**Your objective**
Exact reproduction of the following data is required.

Dataset records:
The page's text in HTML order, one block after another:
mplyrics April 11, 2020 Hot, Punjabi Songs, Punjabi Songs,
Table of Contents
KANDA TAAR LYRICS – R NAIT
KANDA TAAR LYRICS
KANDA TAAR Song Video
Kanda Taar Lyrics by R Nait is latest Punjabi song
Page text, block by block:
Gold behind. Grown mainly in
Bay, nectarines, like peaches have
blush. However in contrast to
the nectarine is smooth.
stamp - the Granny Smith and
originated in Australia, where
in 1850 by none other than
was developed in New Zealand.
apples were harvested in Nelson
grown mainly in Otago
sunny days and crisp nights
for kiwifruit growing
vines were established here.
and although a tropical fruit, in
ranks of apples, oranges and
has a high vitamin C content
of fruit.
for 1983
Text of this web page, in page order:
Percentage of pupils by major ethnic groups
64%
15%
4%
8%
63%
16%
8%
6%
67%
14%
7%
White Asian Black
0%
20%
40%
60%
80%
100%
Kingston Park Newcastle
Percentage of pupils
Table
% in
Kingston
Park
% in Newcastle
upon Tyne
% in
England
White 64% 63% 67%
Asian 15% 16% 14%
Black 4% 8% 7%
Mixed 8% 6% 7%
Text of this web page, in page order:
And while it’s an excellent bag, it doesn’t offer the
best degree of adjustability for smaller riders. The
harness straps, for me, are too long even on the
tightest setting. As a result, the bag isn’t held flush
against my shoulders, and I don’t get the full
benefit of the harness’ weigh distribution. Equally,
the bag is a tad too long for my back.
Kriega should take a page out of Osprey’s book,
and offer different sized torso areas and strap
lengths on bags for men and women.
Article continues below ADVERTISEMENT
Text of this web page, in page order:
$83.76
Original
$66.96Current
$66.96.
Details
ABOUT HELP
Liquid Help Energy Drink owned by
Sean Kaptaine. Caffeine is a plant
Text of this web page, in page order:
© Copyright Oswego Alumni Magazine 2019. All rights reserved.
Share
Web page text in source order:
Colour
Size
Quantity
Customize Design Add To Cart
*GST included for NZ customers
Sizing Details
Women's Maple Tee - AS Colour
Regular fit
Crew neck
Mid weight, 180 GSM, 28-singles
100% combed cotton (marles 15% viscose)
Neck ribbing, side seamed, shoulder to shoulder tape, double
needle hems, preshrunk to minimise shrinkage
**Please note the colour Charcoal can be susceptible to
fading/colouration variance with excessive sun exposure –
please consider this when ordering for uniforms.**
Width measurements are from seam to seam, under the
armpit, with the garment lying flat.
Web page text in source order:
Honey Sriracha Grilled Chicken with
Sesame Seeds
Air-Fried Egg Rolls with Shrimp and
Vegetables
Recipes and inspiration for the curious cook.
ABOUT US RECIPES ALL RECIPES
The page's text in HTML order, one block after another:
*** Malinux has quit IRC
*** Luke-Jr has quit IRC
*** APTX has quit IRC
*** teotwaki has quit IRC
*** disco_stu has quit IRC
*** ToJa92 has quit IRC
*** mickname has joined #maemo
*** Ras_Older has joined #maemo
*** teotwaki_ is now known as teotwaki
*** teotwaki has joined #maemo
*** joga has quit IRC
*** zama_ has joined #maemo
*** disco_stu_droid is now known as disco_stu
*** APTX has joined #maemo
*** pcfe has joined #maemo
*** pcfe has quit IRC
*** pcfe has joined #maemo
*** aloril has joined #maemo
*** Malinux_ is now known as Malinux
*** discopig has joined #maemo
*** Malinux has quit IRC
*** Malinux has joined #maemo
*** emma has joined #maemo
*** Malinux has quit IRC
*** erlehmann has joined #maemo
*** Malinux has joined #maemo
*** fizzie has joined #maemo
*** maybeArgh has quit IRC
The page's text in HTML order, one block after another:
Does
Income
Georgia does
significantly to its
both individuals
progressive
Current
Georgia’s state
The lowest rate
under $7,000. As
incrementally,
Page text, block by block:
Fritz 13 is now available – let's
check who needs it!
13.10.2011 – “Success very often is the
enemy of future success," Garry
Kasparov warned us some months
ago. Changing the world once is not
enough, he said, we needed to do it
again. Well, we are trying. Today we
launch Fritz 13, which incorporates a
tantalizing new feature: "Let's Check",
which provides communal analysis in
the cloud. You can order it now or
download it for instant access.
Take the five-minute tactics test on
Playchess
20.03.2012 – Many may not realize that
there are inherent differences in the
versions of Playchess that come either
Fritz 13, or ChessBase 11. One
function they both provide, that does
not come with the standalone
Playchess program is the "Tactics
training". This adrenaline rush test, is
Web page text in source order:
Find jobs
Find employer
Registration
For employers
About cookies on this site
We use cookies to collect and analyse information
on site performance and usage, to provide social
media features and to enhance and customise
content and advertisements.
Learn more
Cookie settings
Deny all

**Result for this task**
The page's text in HTML order, one block after another:
mplyrics April 11, 2020 Hot, Punjabi Songs, Punjabi Songs,
Table of Contents
KANDA TAAR LYRICS – R NAIT
KANDA TAAR LYRICS
KANDA TAAR Song Video
Kanda Taar Lyrics by R Nait is latest Punjabi song
Page text, block by block:
Gold behind. Grown mainly in
Bay, nectarines, like peaches have
blush. However in contrast to
the nectarine is smooth.
stamp - the Granny Smith and
originated in Australia, where
in 1850 by none other than
was developed in New Zealand.
apples were harvested in Nelson
grown mainly in Otago
sunny days and crisp nights
for kiwifruit growing
vines were established here.
and although a tropical fruit, in
ranks of apples, oranges and
has a high vitamin C content
of fruit.
for 1983
Text of this web page, in page order:
Percentage of pupils by major ethnic groups
64%
15%
4%
8%
63%
16%
8%
6%
67%
14%
7%
White Asian Black
0%
20%
40%
60%
80%
100%
Kingston Park Newcastle
Percentage of pupils
Table
% in
Kingston
Park
% in Newcastle
upon Tyne
% in
England
White 64% 63% 67%
Asian 15% 16% 14%
Black 4% 8% 7%
Mixed 8% 6% 7%
Text of this web page, in page order:
And while it’s an excellent bag, it doesn’t offer the
best degree of adjustability for smaller riders. The
harness straps, for me, are too long even on the
tightest setting. As a result, the bag isn’t held flush
against my shoulders, and I don’t get the full
benefit of the harness’ weigh distribution. Equally,
the bag is a tad too long for my back.
Kriega should take a page out of Osprey’s book,
and offer different sized torso areas and strap
lengths on bags for men and women.
Article continues below ADVERTISEMENT
Text of this web page, in page order:
$83.76
Original
$66.96Current
$66.96.
Details
ABOUT HELP
Liquid Help Energy Drink owned by
Sean Kaptaine. Caffeine is a plant
Text of this web page, in page order:
© Copyright Oswego Alumni Magazine 2019. All rights reserved.
Share
Web page text in source order:
Colour
Size
Quantity
Customize Design Add To Cart
*GST included for NZ customers
Sizing Details
Women's Maple Tee - AS Colour
Regular fit
Crew neck
Mid weight, 180 GSM, 28-singles
100% combed cotton (marles 15% viscose)
Neck ribbing, side seamed, shoulder to shoulder tape, double
needle hems, preshrunk to minimise shrinkage
**Please note the colour Charcoal can be susceptible to
fading/colouration variance with excessive sun exposure –
please consider this when ordering for uniforms.**
Width measurements are from seam to seam, under the
armpit, with the garment lying flat.
Web page text in source order:
Honey Sriracha Grilled Chicken with
Sesame Seeds
Air-Fried Egg Rolls with Shrimp and
Vegetables
Recipes and inspiration for the curious cook.
ABOUT US RECIPES ALL RECIPES
The page's text in HTML order, one block after another:
*** Malinux has quit IRC
*** Luke-Jr has quit IRC
*** APTX has quit IRC
*** teotwaki has quit IRC
*** disco_stu has quit IRC
*** ToJa92 has quit IRC
*** mickname has joined #maemo
*** Ras_Older has joined #maemo
*** teotwaki_ is now known as teotwaki
*** teotwaki has joined #maemo
*** joga has quit IRC
*** zama_ has joined #maemo
*** disco_stu_droid is now known as disco_stu
*** APTX has joined #maemo
*** pcfe has joined #maemo
*** pcfe has quit IRC
*** pcfe has joined #maemo
*** aloril has joined #maemo
*** Malinux_ is now known as Malinux
*** discopig has joined #maemo
*** Malinux has quit IRC
*** Malinux has joined #maemo
*** emma has joined #maemo
*** Malinux has quit IRC
*** erlehmann has joined #maemo
*** Malinux has joined #maemo
*** fizzie has joined #maemo
*** maybeArgh has quit IRC
The page's text in HTML order, one block after another:
Does
Income
Georgia does
significantly to its
both individuals
progressive
Current
Georgia’s state
The lowest rate
under $7,000. As
incrementally,
Page text, block by block:
Fritz 13 is now available – let's
check who needs it!
13.10.2011 – “Success very often is the
enemy of future success," Garry
Kasparov warned us some months
ago. Changing the world once is not
enough, he said, we needed to do it
again. Well, we are trying. Today we
launch Fritz 13, which incorporates a
tantalizing new feature: "Let's Check",
which provides communal analysis in
the cloud. You can order it now or
download it for instant access.
Take the five-minute tactics test on
Playchess
20.03.2012 – Many may not realize that
there are inherent differences in the
versions of Playchess that come either
Fritz 13, or ChessBase 11. One
function they both provide, that does
not come with the standalone
Playchess program is the "Tactics
training". This adrenaline rush test, is
Web page text in source order:
Find jobs
Find employer
Registration
For employers
About cookies on this site
We use cookies to collect and analyse information
on site performance and usage, to provide social
media features and to enhance and customise
content and advertisements.
Learn more
Cookie settings
Deny all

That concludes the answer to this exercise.